Google Ram Powell, I believe that's the closes one to the Pensacola Pass. Around 72 miles if i'm not mistaken.


----------



## panhandlephinsphan (Aug 25, 2008)

Petronius, Ram Powell, beer can, marlin, google all of those. IMO tuna fishing at the rigs is a year round thing. Just this past weekend yellowfin over 100lbs caught at various rigs in a tournament. If you have ore questions just ask- plenty of free advice available here.  most of it good


----------



## gator75 (Aug 11, 2016)

Piles of bait and big tunas busting at Petronius this weekend in green water.


----------



## MacWilliams (Oct 25, 2016)

Doesn't matter how much I research.. Pulling the trigger on actually planning and going on a rig trip is still a bit nerve racking. I'll head out to the edge all day with zero worries or issues. But that's just an entirely different beast.. 


Still working on the boat to make sure I haven't forgotten anything and everything is tip top shape. 

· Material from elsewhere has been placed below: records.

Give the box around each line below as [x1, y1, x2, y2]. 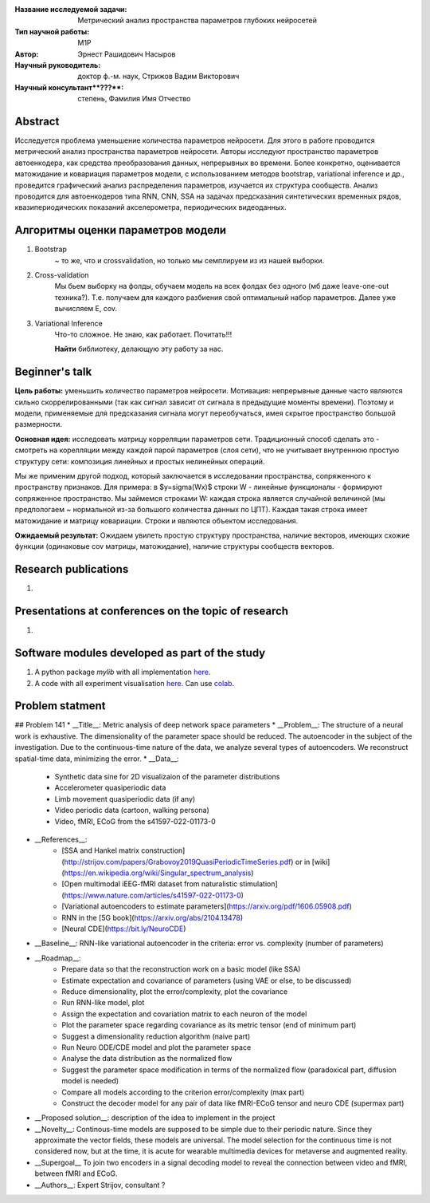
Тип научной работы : [14, 26, 90, 36]
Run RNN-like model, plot [61, 998, 145, 1008]
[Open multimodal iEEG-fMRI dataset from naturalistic [61, 879, 238, 889]
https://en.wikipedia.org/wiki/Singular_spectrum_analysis [64, 868, 252, 878]
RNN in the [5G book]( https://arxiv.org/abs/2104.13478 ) [61, 913, 244, 922]
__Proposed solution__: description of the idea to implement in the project [34, 1113, 276, 1122]
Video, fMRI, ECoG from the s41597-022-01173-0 [54, 816, 217, 826]
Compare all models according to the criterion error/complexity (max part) [61, 1087, 305, 1097]
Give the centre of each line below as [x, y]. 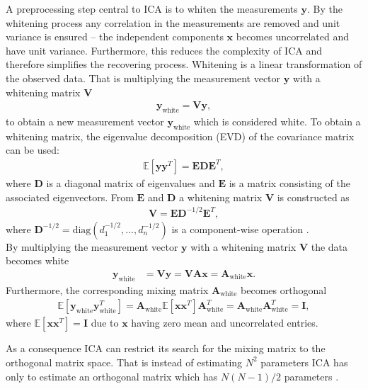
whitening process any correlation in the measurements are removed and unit [173, 22]
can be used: [33, 150]
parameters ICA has [304, 362]
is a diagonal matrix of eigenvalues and [131, 183]
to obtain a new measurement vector [85, 121]
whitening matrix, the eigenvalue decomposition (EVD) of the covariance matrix [180, 136]
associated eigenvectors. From [70, 197]
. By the [324, 9]
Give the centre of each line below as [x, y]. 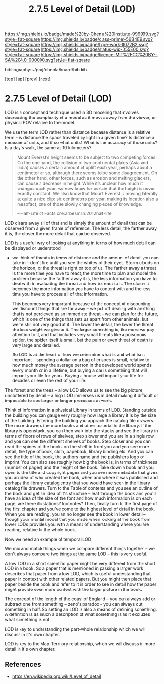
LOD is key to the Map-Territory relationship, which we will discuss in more [80, 644]
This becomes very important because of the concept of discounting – [83, 304]
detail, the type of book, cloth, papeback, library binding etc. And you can [79, 452]
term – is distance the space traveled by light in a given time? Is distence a [80, 138]
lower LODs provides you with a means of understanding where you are [77, 524]
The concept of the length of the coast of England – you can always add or [80, 599]
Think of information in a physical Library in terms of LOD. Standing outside [81, 410]
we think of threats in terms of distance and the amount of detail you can [85, 258]
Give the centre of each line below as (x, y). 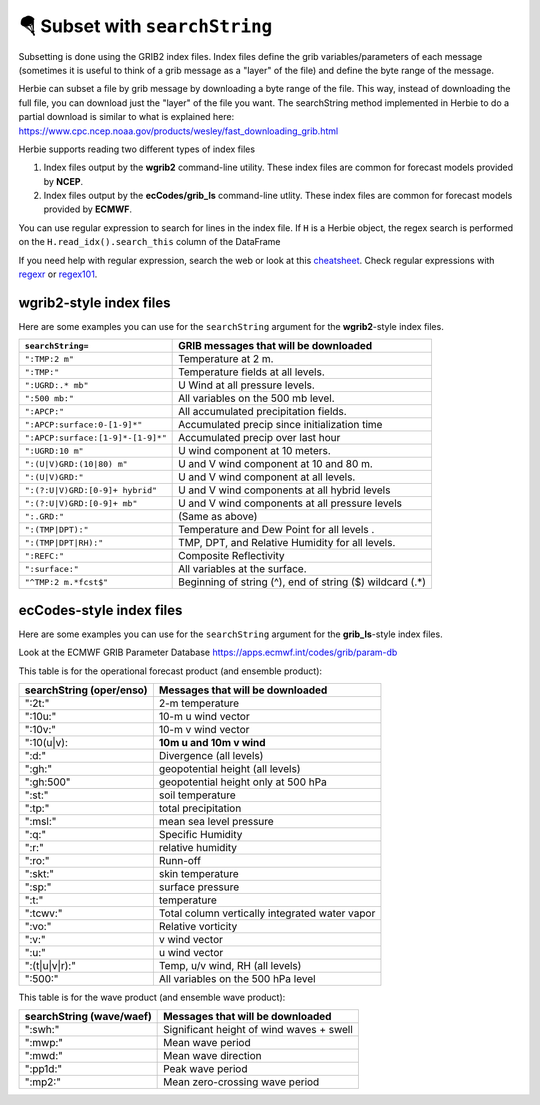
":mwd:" (44, 1056)
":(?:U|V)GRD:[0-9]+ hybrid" (91, 490)
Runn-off (180, 860)
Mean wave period (207, 1043)
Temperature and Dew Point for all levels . (276, 530)
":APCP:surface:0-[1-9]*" (83, 424)
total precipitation (200, 808)
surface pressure (199, 887)
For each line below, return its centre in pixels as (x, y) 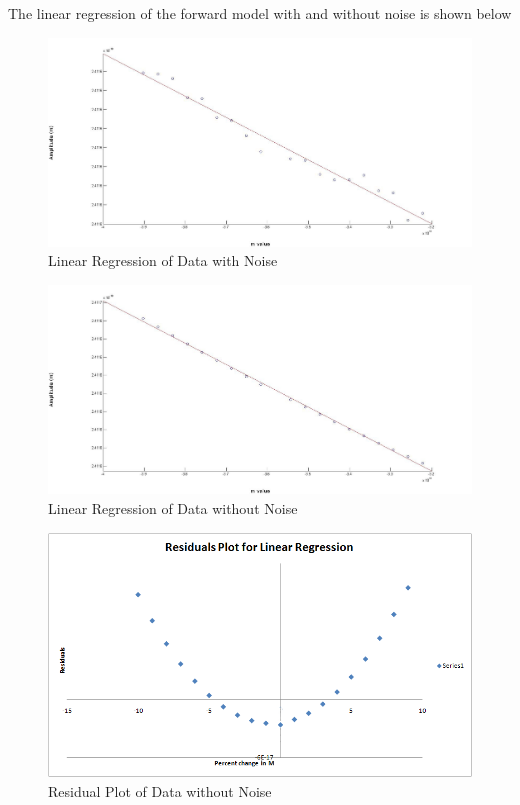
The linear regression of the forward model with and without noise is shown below (260, 13)
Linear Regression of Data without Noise (173, 507)
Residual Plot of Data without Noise (160, 790)
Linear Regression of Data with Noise (163, 260)
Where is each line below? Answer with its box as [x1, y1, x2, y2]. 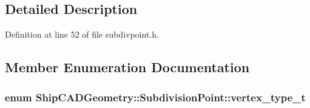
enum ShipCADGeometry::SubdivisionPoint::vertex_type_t [5, 89, 306, 104]
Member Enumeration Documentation [5, 58, 250, 76]
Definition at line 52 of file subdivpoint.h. [5, 28, 159, 41]
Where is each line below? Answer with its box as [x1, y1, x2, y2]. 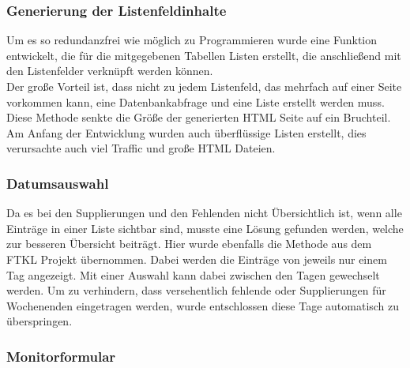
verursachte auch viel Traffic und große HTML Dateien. [6, 140, 276, 156]
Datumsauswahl [6, 173, 109, 193]
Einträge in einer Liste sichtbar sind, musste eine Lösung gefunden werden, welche [6, 220, 404, 236]
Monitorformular [6, 346, 116, 366]
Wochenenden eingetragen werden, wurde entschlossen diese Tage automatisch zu [6, 297, 400, 314]
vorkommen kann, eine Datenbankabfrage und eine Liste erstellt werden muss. [6, 93, 385, 110]
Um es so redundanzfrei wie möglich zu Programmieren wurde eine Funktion [6, 32, 377, 48]
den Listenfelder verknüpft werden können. [6, 62, 213, 79]
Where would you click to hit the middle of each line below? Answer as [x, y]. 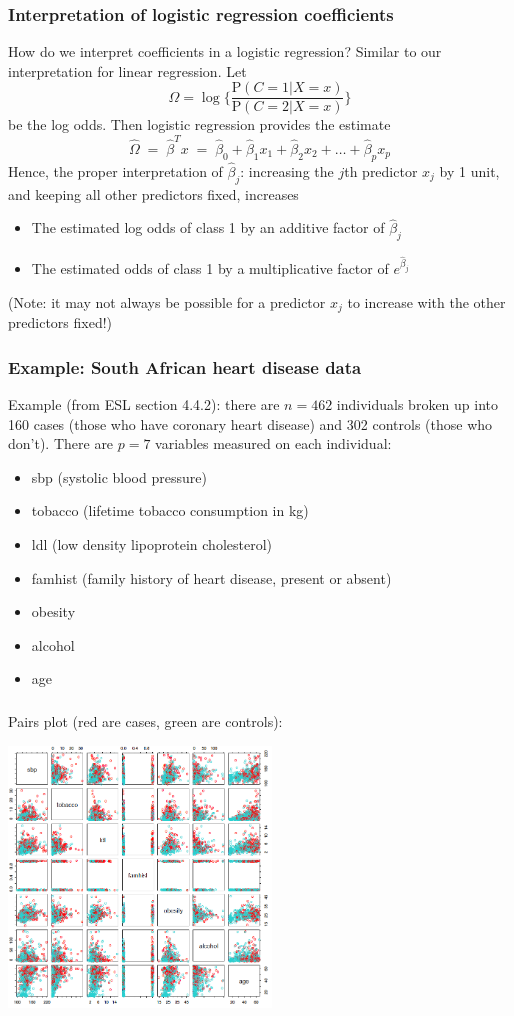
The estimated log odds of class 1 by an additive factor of [208, 227]
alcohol [53, 644]
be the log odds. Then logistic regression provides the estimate [199, 124]
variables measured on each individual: [273, 443]
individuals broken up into [417, 404]
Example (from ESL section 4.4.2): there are [144, 404]
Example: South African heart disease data [185, 366]
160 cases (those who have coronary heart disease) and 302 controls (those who [250, 423]
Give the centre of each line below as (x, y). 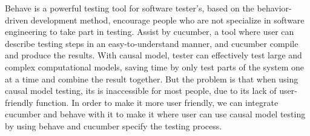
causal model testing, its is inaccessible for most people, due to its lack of (141, 91)
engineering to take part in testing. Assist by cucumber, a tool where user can (150, 32)
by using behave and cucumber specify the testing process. (114, 125)
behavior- (274, 8)
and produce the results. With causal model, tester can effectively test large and (153, 55)
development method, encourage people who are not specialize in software (167, 20)
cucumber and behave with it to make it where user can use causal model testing (155, 114)
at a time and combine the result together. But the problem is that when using (152, 79)
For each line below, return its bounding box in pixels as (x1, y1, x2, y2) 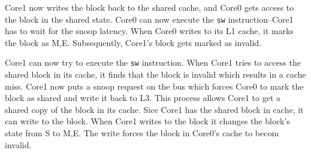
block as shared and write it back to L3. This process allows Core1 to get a (5, 91, 281, 104)
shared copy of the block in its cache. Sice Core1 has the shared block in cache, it (5, 103, 304, 115)
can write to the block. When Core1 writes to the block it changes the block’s (5, 115, 290, 127)
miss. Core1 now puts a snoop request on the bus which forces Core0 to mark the (5, 79, 304, 92)
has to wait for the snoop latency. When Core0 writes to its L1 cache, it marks (5, 25, 294, 37)
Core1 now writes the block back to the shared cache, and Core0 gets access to (5, 1, 294, 13)
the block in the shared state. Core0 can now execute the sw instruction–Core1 (5, 13, 294, 25)
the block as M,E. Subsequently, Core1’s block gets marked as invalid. (5, 36, 262, 48)
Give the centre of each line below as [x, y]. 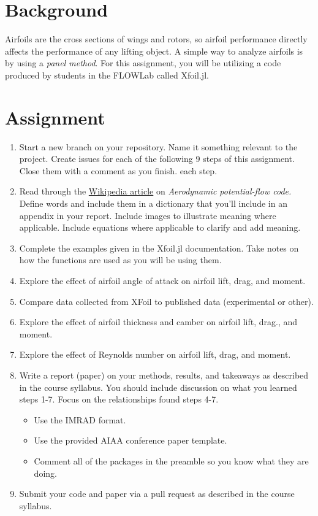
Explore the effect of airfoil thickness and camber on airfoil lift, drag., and [158, 322]
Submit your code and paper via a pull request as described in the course [157, 494]
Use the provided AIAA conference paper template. [131, 440]
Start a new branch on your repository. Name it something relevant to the [158, 146]
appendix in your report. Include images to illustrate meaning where [148, 215]
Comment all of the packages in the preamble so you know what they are [171, 460]
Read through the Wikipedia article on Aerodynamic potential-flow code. [155, 191]
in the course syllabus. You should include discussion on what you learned [158, 387]
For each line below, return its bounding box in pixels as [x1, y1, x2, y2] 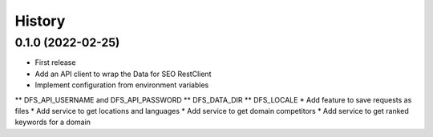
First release [34, 58, 76, 67]
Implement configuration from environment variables [34, 80, 209, 90]
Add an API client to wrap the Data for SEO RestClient [34, 69, 212, 79]
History [14, 12, 66, 30]
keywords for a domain [14, 117, 91, 127]
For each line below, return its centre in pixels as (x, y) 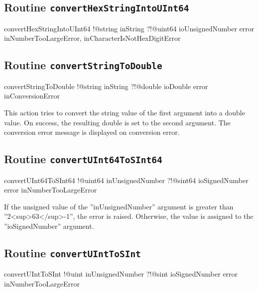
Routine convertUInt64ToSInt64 (83, 159)
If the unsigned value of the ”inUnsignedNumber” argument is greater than (119, 206)
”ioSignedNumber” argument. (49, 226)
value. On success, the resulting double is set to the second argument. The (117, 122)
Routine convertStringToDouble (83, 65)
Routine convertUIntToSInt (72, 252)
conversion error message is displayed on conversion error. (92, 132)
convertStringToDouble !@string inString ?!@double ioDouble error (106, 86)
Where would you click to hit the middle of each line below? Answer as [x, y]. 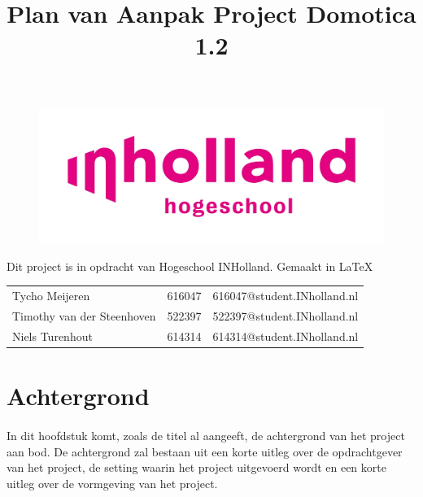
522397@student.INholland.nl [286, 316]
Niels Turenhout [52, 336]
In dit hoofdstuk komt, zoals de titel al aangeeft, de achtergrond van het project [206, 435]
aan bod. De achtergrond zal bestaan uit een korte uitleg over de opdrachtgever [205, 451]
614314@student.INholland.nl [286, 336]
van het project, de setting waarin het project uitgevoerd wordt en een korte [196, 467]
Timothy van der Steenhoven [84, 316]
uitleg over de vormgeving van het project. [112, 483]
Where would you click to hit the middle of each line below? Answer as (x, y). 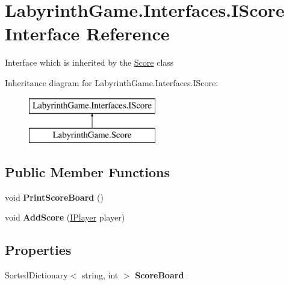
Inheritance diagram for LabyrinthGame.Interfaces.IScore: (112, 82)
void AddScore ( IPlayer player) (65, 217)
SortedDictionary (36, 275)
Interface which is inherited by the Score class (89, 62)
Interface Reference (87, 33)
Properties (38, 250)
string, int (100, 275)
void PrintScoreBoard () (54, 197)

Just made some bait traps too for Pinfish. How do ya'll hide yours or do you so they don't get stolen?


----------



## Shark Sugar (May 26, 2015)

MacWilliams said:


> Doesn't matter how much I research.. Pulling the trigger on actually planning and going on a rig trip is still a bit nerve racking. I'll head out to the edge all day with zero worries or issues. But that's just an entirely different beast..
> 
> 
> Still working on the boat to make sure I haven't forgotten anything and everything is tip top shape.
> ...


Tie a piece of mono on the trap and tie a Gatorade bottle or something on the other end. Make sure the line is only long enough to keep the bottle submerged a foot or 2 below surface...save the GPS coordinates where you dropped it, use a gaff to snag the line/bottle and retrieve your trap


----------



## MacWilliams (Oct 25, 2016)

Shark Sugar said:


> Tie a piece of mono on the trap and tie a Gatorade bottle or something on the other end. Make sure the line is only long enough to keep the bottle submerged a foot or 2 below surface...save the GPS coordinates where you dropped it, use a gaff to snag the line/bottle and retrieve your trap




That's a great idea. I was going to just tie a piece of brick to one end and use a pier gaff to drag the rope up. But I like that idea better. Seems much easier to locate and retrieve.


----------



## Shark Sugar (May 26, 2015)

I've been doing that method for years around public areas in the sound...the bums got smart with their thievery by getting little kayaks to have more range to steal traps, but I havent had one stolen yet this way


----------